### Action item
Your answer should consist of the lines below that hold the word "about".

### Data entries
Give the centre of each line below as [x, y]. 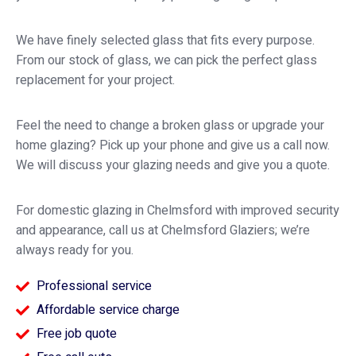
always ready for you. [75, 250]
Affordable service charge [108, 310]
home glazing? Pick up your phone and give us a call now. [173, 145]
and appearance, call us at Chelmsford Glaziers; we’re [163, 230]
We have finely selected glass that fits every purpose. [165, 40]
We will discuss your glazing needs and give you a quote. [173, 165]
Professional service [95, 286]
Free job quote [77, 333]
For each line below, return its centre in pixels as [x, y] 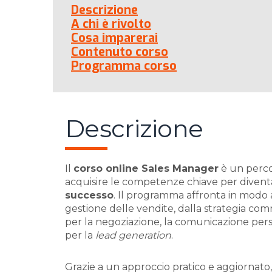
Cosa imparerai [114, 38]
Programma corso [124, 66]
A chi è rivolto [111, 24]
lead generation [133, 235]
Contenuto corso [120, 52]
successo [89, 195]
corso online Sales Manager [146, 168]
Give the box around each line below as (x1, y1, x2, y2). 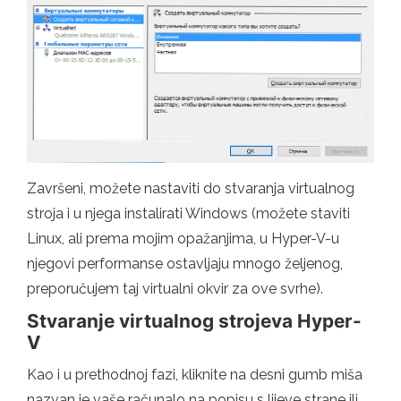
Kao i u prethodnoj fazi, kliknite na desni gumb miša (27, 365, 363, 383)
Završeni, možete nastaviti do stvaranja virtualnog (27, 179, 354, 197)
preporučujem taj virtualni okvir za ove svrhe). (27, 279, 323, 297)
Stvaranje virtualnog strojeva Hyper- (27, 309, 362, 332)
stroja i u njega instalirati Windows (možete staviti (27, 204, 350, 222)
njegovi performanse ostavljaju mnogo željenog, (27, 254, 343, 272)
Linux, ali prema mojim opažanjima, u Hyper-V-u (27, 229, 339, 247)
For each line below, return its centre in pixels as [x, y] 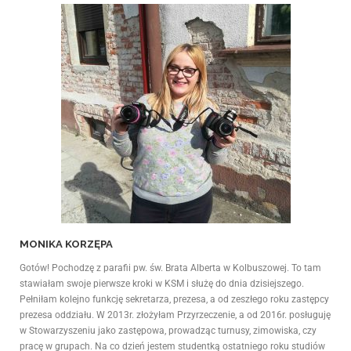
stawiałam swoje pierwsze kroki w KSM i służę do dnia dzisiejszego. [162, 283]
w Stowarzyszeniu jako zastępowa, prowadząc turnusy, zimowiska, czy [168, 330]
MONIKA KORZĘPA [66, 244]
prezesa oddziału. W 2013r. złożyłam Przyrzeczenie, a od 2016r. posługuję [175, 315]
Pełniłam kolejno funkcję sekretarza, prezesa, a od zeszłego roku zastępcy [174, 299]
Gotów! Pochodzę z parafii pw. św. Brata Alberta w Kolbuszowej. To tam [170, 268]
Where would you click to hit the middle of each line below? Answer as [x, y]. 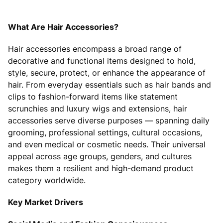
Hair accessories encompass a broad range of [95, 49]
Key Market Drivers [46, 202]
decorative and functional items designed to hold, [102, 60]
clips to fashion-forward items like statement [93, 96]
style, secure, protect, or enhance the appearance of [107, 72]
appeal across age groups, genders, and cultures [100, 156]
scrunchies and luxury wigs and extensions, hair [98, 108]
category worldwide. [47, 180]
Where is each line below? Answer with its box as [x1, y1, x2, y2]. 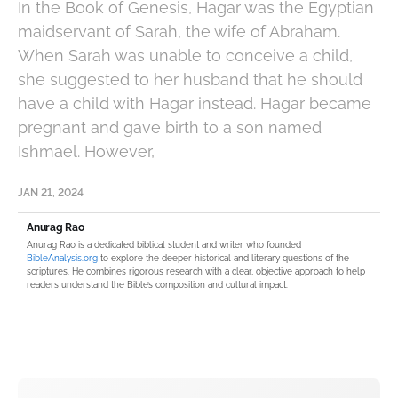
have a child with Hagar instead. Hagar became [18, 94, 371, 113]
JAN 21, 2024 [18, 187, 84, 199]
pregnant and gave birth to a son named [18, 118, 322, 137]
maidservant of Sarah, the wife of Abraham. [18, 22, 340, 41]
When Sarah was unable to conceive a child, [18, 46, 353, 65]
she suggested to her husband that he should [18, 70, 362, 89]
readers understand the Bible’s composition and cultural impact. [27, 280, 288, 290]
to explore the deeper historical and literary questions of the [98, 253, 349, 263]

* * *

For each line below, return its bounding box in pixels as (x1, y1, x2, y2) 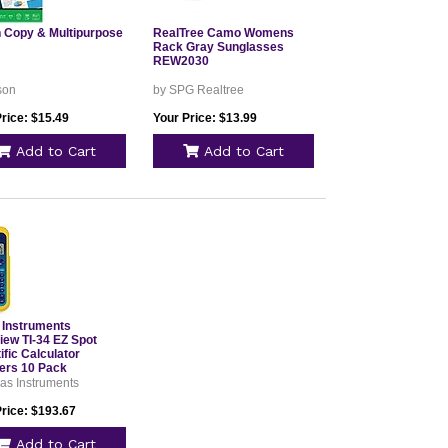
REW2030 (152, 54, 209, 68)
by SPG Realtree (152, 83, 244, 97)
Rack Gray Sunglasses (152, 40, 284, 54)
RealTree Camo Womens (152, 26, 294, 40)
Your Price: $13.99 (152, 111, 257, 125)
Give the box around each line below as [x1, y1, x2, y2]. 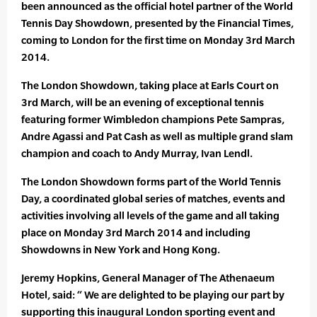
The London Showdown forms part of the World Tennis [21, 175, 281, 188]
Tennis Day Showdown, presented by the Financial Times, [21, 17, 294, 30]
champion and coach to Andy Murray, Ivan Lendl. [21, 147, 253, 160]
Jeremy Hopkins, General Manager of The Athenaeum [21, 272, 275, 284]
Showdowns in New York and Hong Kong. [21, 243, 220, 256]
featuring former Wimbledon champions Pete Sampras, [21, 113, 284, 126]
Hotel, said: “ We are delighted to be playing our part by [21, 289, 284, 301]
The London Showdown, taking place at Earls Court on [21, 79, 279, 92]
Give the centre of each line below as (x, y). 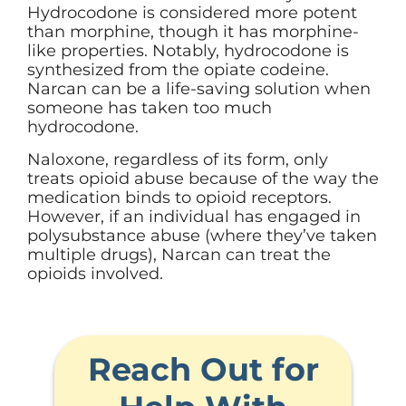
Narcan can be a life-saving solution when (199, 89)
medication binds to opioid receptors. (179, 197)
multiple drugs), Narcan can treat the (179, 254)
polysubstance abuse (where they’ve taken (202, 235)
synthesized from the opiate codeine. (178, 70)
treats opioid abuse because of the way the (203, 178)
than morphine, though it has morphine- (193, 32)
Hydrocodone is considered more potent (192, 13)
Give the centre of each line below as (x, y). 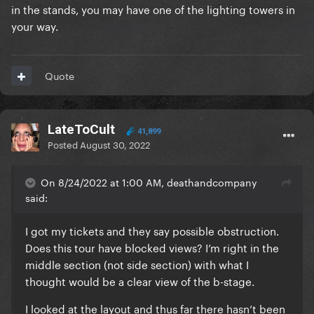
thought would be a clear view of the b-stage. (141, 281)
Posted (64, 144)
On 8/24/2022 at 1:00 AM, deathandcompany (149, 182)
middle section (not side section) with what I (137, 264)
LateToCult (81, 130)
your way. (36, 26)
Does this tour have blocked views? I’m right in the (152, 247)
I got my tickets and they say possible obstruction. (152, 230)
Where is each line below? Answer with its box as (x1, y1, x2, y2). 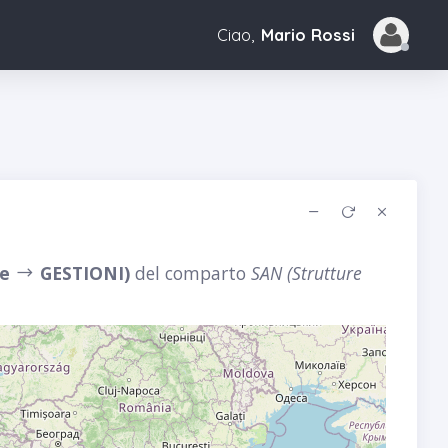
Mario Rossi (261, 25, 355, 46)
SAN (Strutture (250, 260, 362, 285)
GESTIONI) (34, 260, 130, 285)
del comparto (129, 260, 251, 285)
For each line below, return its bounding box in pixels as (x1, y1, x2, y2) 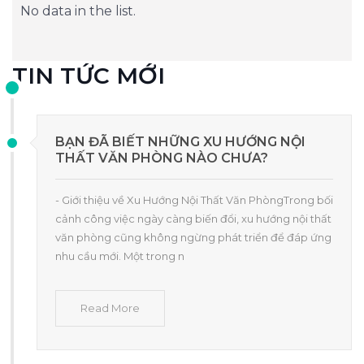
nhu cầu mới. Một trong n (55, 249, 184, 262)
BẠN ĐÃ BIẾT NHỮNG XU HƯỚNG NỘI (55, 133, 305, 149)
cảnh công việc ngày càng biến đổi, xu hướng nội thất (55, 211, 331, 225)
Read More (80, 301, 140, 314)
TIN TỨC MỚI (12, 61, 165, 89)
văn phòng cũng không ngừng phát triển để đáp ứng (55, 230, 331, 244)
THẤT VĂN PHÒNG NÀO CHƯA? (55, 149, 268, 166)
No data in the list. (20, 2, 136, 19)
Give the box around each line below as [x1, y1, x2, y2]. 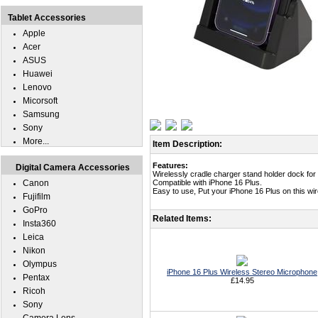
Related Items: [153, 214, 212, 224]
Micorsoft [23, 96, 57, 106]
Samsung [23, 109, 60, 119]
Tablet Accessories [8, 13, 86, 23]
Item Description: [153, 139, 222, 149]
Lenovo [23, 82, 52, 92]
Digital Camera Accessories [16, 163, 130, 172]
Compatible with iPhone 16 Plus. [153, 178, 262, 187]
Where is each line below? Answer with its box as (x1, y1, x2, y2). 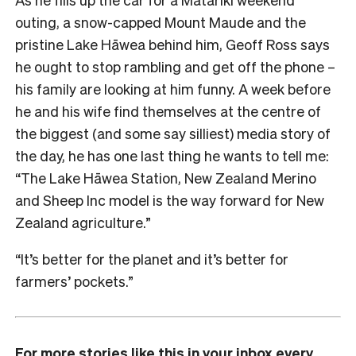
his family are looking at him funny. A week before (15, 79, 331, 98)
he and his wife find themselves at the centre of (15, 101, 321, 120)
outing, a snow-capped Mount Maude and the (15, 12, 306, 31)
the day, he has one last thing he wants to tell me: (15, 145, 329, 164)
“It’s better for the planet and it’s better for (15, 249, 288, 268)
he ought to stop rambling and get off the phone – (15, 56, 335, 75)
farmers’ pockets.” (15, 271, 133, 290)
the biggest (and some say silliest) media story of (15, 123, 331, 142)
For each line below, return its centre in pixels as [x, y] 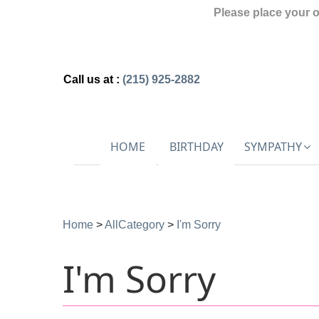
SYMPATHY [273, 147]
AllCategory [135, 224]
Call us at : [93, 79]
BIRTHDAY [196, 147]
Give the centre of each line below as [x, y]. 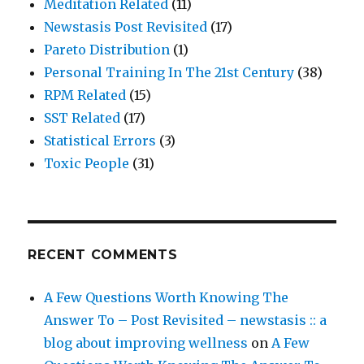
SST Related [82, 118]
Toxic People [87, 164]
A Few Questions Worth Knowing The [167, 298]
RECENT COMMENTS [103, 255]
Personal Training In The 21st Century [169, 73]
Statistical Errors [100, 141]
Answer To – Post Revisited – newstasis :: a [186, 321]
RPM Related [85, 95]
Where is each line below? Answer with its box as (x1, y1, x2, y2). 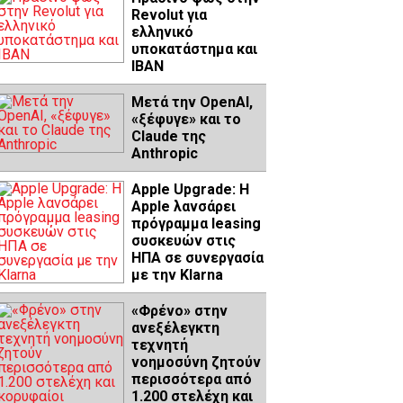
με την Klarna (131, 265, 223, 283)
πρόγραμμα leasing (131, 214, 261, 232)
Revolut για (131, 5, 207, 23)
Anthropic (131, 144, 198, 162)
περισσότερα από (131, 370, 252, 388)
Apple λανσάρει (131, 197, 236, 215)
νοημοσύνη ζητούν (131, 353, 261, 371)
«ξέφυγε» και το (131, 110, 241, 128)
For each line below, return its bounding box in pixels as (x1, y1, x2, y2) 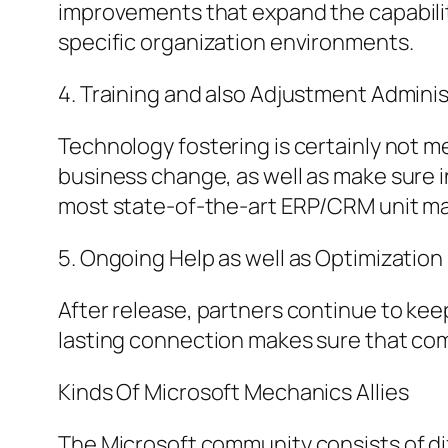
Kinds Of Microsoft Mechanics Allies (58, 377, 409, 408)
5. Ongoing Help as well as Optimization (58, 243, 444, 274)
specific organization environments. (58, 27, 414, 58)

---

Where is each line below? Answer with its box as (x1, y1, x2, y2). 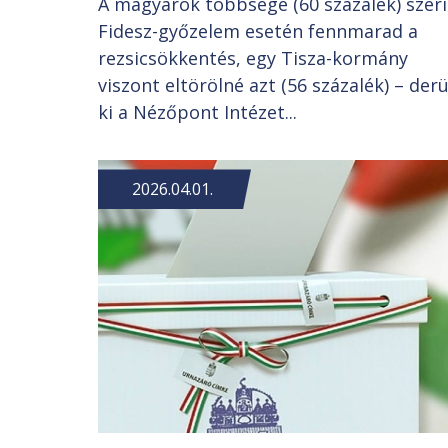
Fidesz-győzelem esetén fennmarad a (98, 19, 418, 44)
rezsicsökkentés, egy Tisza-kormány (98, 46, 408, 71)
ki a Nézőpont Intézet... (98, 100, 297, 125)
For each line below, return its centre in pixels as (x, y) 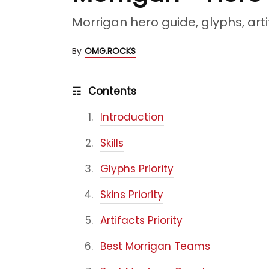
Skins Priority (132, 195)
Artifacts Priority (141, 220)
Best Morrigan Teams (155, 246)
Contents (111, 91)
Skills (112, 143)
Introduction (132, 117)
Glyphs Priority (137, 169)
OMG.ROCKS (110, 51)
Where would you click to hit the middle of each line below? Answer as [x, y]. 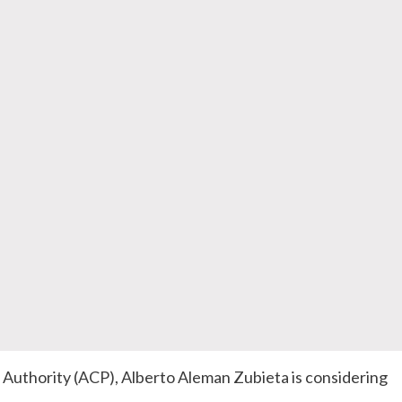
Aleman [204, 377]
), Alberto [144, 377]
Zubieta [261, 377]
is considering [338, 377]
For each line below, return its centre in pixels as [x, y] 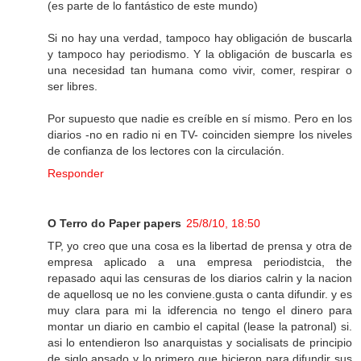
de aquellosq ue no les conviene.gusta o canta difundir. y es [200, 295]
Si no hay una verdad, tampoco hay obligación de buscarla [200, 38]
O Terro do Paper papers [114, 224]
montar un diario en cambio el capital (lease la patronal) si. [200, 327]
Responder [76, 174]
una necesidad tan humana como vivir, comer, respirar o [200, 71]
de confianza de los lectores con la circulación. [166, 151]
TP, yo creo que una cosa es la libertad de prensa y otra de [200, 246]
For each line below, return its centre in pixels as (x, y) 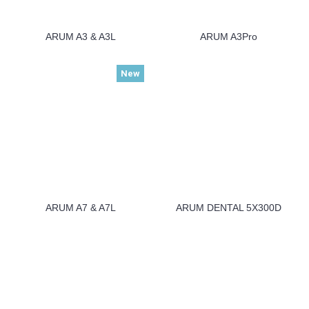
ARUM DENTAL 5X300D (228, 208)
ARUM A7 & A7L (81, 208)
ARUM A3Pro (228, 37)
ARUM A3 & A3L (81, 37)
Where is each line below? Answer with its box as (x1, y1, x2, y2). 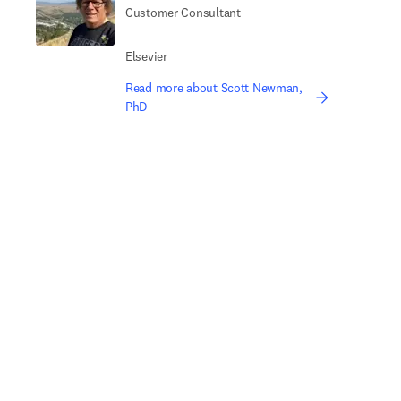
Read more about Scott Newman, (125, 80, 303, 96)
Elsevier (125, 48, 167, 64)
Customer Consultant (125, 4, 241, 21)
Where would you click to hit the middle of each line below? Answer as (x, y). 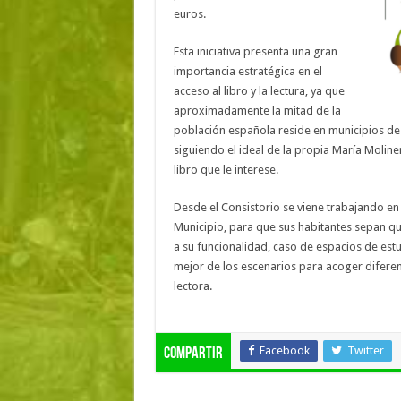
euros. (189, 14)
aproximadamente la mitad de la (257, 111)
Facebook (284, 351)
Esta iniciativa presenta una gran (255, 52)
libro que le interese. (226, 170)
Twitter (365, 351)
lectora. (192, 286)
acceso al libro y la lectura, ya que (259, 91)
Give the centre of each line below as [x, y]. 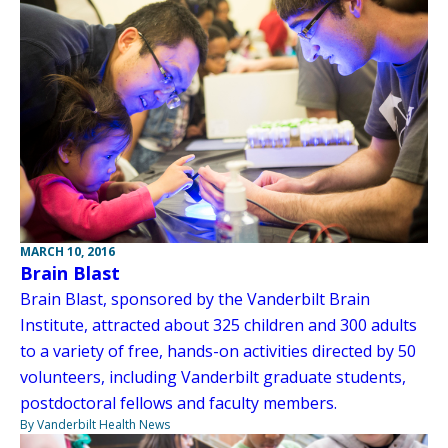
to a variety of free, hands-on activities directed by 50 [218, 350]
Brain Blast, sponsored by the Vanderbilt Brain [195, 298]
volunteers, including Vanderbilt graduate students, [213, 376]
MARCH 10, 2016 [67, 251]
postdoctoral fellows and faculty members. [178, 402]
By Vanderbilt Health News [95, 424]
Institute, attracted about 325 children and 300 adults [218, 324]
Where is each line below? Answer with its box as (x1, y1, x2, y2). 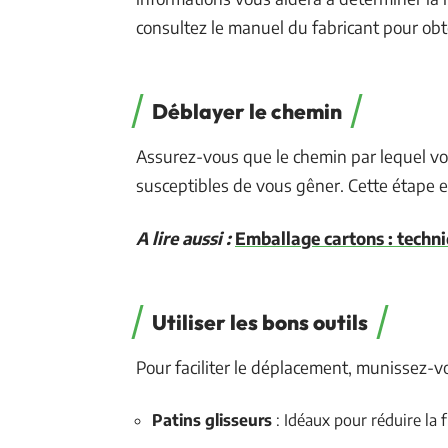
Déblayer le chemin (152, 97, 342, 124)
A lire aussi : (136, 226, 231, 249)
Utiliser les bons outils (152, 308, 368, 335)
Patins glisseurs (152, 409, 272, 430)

### Result for this task
Read more about Scott Newman, (125, 80, 303, 96)
Institute, attracted about 325 children and 300 adults [218, 324]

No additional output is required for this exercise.